→ **Activity**:
Transcribe the entries exactly. Omit the pictures.

━━━━━━━━━━

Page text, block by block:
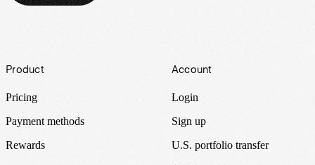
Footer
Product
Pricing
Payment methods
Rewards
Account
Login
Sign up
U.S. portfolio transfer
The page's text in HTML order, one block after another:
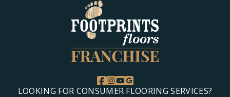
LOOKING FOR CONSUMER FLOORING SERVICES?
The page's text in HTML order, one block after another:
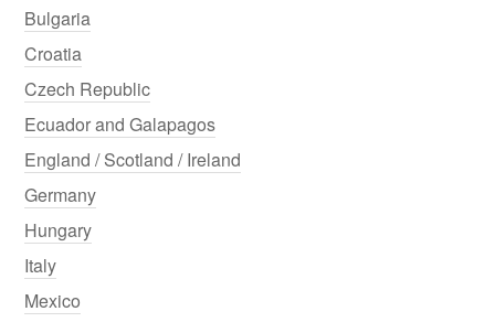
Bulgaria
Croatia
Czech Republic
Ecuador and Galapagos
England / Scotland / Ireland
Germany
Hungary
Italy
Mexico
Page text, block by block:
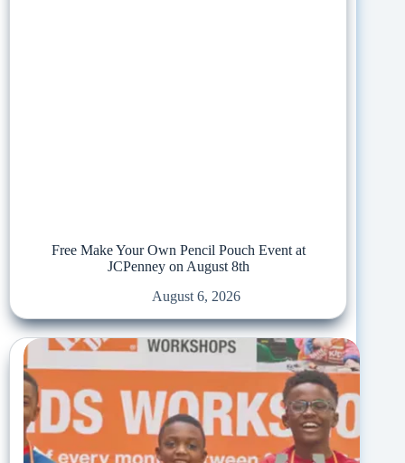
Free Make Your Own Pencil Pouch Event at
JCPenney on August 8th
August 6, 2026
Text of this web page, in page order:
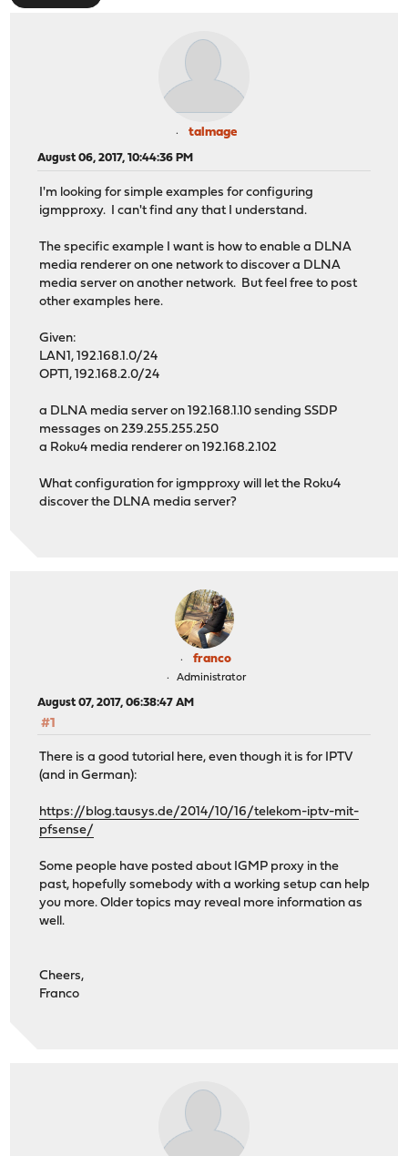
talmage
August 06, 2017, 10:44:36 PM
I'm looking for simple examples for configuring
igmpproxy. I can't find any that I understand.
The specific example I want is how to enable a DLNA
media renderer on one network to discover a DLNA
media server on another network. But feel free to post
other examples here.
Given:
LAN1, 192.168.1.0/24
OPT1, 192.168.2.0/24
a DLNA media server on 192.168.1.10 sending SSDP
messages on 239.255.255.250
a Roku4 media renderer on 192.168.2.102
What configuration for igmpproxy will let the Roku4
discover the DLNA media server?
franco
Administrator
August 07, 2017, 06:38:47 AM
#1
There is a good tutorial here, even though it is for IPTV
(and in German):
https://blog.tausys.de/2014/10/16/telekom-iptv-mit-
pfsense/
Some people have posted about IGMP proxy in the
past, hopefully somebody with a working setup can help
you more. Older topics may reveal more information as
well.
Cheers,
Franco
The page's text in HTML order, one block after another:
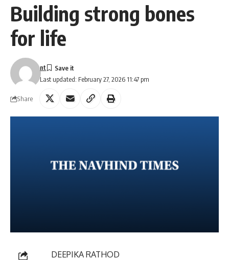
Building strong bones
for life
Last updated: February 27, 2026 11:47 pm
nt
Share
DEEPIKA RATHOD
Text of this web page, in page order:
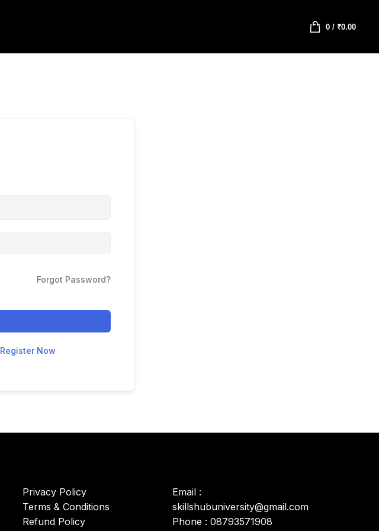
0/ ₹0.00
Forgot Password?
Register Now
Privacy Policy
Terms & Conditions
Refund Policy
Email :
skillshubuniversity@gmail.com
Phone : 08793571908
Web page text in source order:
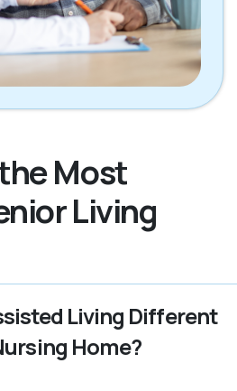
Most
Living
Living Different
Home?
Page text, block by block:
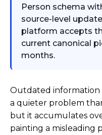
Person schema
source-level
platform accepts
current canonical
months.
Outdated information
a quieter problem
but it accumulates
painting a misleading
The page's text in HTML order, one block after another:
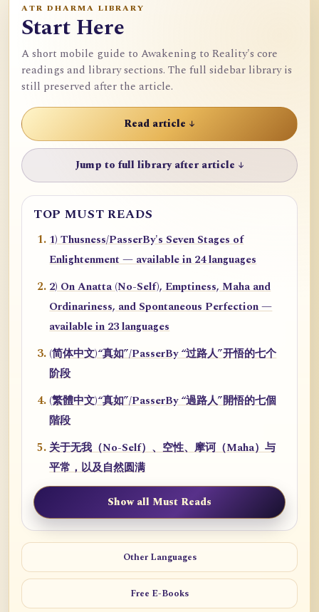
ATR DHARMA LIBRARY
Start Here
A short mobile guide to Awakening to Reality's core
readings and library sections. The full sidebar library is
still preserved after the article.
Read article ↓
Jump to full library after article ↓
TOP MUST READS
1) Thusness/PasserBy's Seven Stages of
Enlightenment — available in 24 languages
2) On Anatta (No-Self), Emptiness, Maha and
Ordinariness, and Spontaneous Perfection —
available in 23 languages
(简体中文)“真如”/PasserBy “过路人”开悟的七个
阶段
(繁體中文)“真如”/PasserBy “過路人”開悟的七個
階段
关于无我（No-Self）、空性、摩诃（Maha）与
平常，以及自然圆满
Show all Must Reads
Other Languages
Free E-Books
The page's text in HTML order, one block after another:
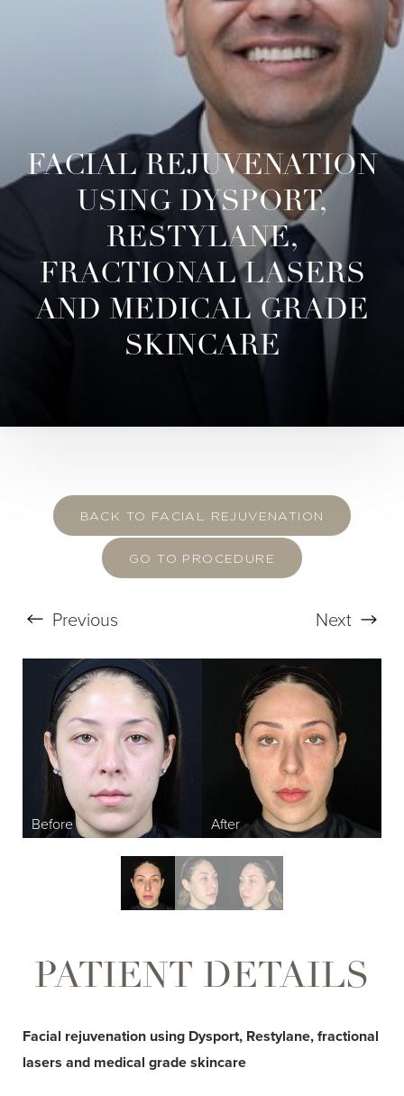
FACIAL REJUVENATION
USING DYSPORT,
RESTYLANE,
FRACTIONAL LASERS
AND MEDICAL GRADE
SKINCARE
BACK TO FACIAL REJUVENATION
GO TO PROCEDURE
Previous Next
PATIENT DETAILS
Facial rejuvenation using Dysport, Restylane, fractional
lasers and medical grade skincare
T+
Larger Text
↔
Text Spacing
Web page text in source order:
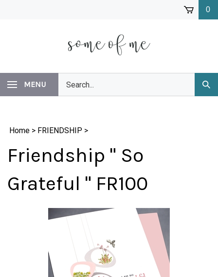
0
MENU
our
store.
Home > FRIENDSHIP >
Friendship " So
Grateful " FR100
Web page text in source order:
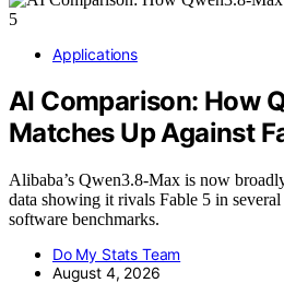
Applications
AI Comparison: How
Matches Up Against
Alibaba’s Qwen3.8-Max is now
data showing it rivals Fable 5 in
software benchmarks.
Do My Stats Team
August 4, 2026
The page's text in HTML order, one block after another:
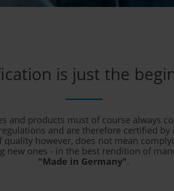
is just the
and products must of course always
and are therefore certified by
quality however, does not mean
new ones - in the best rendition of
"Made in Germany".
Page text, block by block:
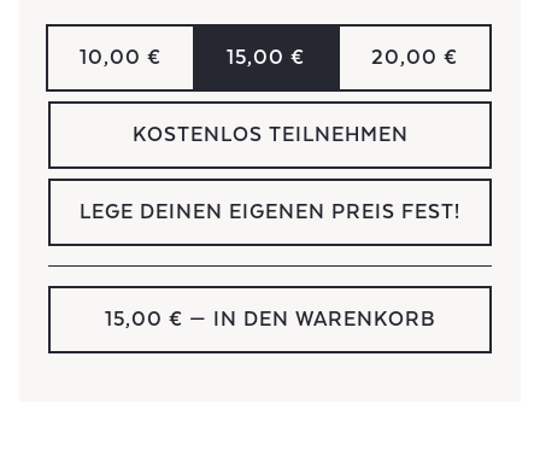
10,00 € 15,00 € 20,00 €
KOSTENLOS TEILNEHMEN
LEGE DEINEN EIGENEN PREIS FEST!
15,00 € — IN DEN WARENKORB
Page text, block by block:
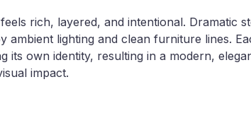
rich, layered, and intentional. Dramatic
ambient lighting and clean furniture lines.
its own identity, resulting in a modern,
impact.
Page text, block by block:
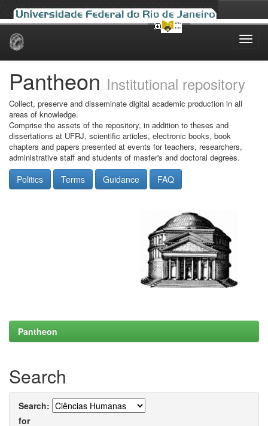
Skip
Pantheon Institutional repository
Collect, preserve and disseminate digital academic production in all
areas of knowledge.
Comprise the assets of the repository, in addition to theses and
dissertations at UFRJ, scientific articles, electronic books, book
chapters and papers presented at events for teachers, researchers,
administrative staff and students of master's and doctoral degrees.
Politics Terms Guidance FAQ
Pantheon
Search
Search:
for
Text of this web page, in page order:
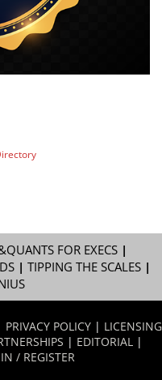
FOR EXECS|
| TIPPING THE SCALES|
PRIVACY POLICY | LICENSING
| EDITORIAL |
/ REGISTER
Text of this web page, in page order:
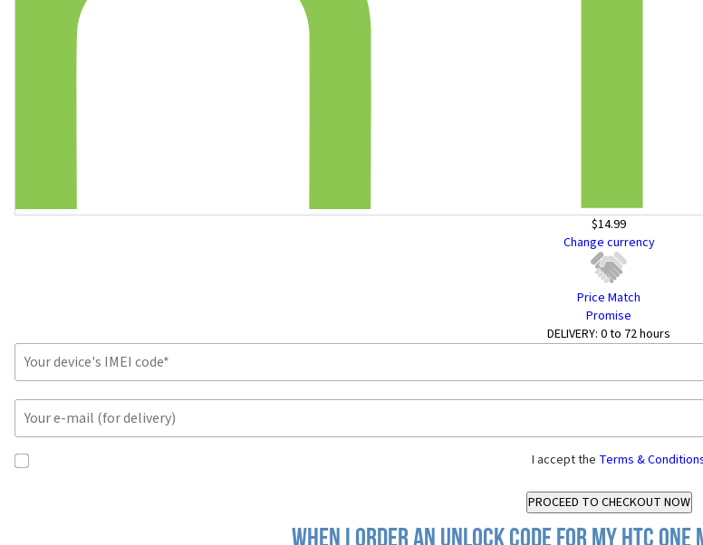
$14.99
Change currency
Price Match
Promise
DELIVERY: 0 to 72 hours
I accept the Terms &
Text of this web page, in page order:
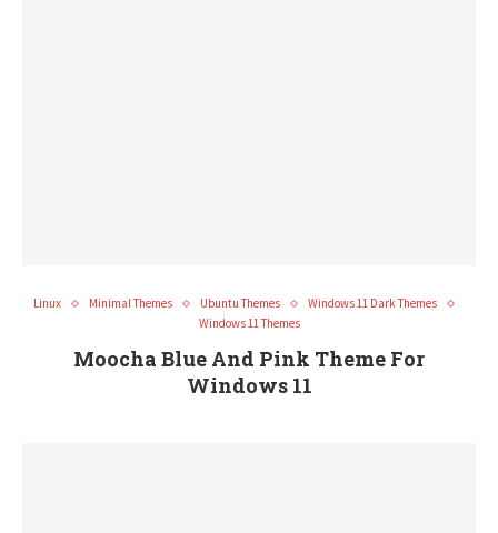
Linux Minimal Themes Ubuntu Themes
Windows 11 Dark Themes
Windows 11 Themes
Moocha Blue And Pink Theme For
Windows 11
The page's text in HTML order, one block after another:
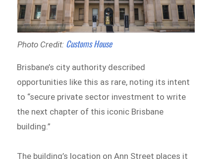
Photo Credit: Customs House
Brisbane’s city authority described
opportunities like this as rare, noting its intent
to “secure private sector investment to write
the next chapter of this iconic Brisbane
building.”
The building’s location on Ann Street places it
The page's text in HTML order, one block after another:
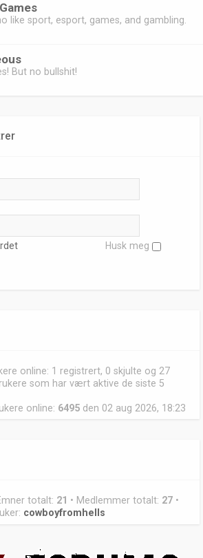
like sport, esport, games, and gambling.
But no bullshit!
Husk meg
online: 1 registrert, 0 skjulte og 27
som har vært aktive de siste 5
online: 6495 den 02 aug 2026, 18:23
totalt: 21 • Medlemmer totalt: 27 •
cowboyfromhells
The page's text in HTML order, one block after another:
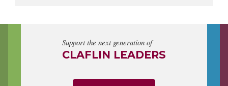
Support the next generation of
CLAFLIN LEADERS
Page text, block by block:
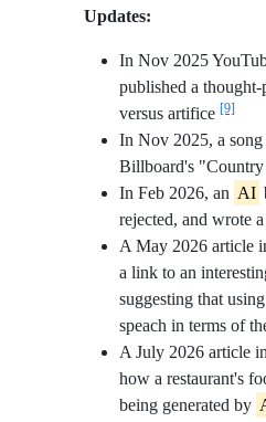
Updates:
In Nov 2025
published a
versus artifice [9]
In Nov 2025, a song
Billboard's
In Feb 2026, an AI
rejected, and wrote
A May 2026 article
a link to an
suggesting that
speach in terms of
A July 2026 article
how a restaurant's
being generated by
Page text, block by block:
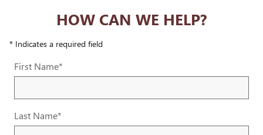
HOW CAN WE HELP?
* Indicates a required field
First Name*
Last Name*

━━━━━━━━━━

→ **Answer area**:
Page text, block by block:
Footer
Product
Pricing
Payment methods
Rewards
Account
Login
Sign up
U.S. portfolio transfer
The page's text in HTML order, one block after another:
LOOKING FOR CONSUMER FLOORING SERVICES?
The page's text in HTML order, one block after another:
Bulgaria
Croatia
Czech Republic
Ecuador and Galapagos
England / Scotland / Ireland
Germany
Hungary
Italy
Mexico
Page text, block by block:
Free Make Your Own Pencil Pouch Event at
JCPenney on August 8th
August 6, 2026
Text of this web page, in page order:
talmage
August 06, 2017, 10:44:36 PM
I'm looking for simple examples for configuring
igmpproxy. I can't find any that I understand.
The specific example I want is how to enable a DLNA
media renderer on one network to discover a DLNA
media server on another network. But feel free to post
other examples here.
Given:
LAN1, 192.168.1.0/24
OPT1, 192.168.2.0/24
a DLNA media server on 192.168.1.10 sending SSDP
messages on 239.255.255.250
a Roku4 media renderer on 192.168.2.102
What configuration for igmpproxy will let the Roku4
discover the DLNA media server?
franco
Administrator
August 07, 2017, 06:38:47 AM
#1
There is a good tutorial here, even though it is for IPTV
(and in German):
https://blog.tausys.de/2014/10/16/telekom-iptv-mit-
pfsense/
Some people have posted about IGMP proxy in the
past, hopefully somebody with a working setup can help
you more. Older topics may reveal more information as
well.
Cheers,
Franco
The page's text in HTML order, one block after another:
Building strong bones
for life
Last updated: February 27, 2026 11:47 pm
nt
Share
DEEPIKA RATHOD
Text of this web page, in page order:
0/ ₹0.00
Forgot Password?
Register Now
Privacy Policy
Terms & Conditions
Refund Policy
Email :
skillshubuniversity@gmail.com
Phone : 08793571908
Web page text in source order:
Most
Living
Living Different
Home?
Page text, block by block:
Person schema
source-level
platform accepts
current canonical
months.
Outdated information
a quieter problem
but it accumulates
painting a misleading
The page's text in HTML order, one block after another:
ATR DHARMA LIBRARY
Start Here
A short mobile guide to Awakening to Reality's core
readings and library sections. The full sidebar library is
still preserved after the article.
Read article ↓
Jump to full library after article ↓
TOP MUST READS
1) Thusness/PasserBy's Seven Stages of
Enlightenment — available in 24 languages
2) On Anatta (No-Self), Emptiness, Maha and
Ordinariness, and Spontaneous Perfection —
available in 23 languages
(简体中文)“真如”/PasserBy “过路人”开悟的七个
阶段
(繁體中文)“真如”/PasserBy “過路人”開悟的七個
階段
关于无我（No-Self）、空性、摩诃（Maha）与
平常，以及自然圆满
Show all Must Reads
Other Languages
Free E-Books
The page's text in HTML order, one block after another:
FACIAL REJUVENATION
USING DYSPORT,
RESTYLANE,
FRACTIONAL LASERS
AND MEDICAL GRADE
SKINCARE
BACK TO FACIAL REJUVENATION
GO TO PROCEDURE
Previous Next
PATIENT DETAILS
Facial rejuvenation using Dysport, Restylane, fractional
lasers and medical grade skincare
T+
Larger Text
↔
Text Spacing
Web page text in source order:
0
MENU
our
store.
Home > FRIENDSHIP >
Friendship " So
Grateful " FR100
Web page text in source order:
Applications
AI Comparison: How
Matches Up Against
Alibaba’s Qwen3.8-Max is now
data showing it rivals Fable 5 in
software benchmarks.
Do My Stats Team
August 4, 2026
The page's text in HTML order, one block after another:
is just the
and products must of course always
and are therefore certified by
quality however, does not mean
new ones - in the best rendition of
"Made in Germany".
Page text, block by block:
10,00 € 15,00 € 20,00 €
KOSTENLOS TEILNEHMEN
LEGE DEINEN EIGENEN PREIS FEST!
15,00 € — IN DEN WARENKORB
Page text, block by block:
rich, layered, and intentional. Dramatic
ambient lighting and clean furniture lines.
its own identity, resulting in a modern,
impact.
Page text, block by block:
Skip
Pantheon Institutional repository
Collect, preserve and disseminate digital academic production in all
areas of knowledge.
Comprise the assets of the repository, in addition to theses and
dissertations at UFRJ, scientific articles, electronic books, book
chapters and papers presented at events for teachers, researchers,
administrative staff and students of master's and doctoral degrees.
Politics Terms Guidance FAQ
Pantheon
Search
Search:
for
Text of this web page, in page order:
FOR EXECS|
| TIPPING THE SCALES|
PRIVACY POLICY | LICENSING
| EDITORIAL |
/ REGISTER
Text of this web page, in page order:
$14.99
Change currency
Price Match
Promise
DELIVERY: 0 to 72 hours
I accept the Terms &
Text of this web page, in page order:
Linux Minimal Themes Ubuntu Themes
Windows 11 Dark Themes
Windows 11 Themes
Moocha Blue And Pink Theme For
Windows 11
The page's text in HTML order, one block after another:
Photo Credit: Customs House
Brisbane’s city authority described
opportunities like this as rare, noting its intent
to “secure private sector investment to write
the next chapter of this iconic Brisbane
building.”
The building’s location on Ann Street places it
The page's text in HTML order, one block after another:
like sport, esport, games, and gambling.
But no bullshit!
Husk meg
online: 1 registrert, 0 skjulte og 27
som har vært aktive de siste 5
online: 6495 den 02 aug 2026, 18:23
totalt: 21 • Medlemmer totalt: 27 •
cowboyfromhells
The page's text in HTML order, one block after another:
Support the next generation of
CLAFLIN LEADERS
Page text, block by block:
Updates:
In Nov 2025
published a
versus artifice [9]
In Nov 2025, a song
Billboard's
In Feb 2026, an AI
rejected, and wrote
A May 2026 article
a link to an
suggesting that
speach in terms of
A July 2026 article
how a restaurant's
being generated by
Page text, block by block:
HOW CAN WE HELP?
* Indicates a required field
First Name*
Last Name*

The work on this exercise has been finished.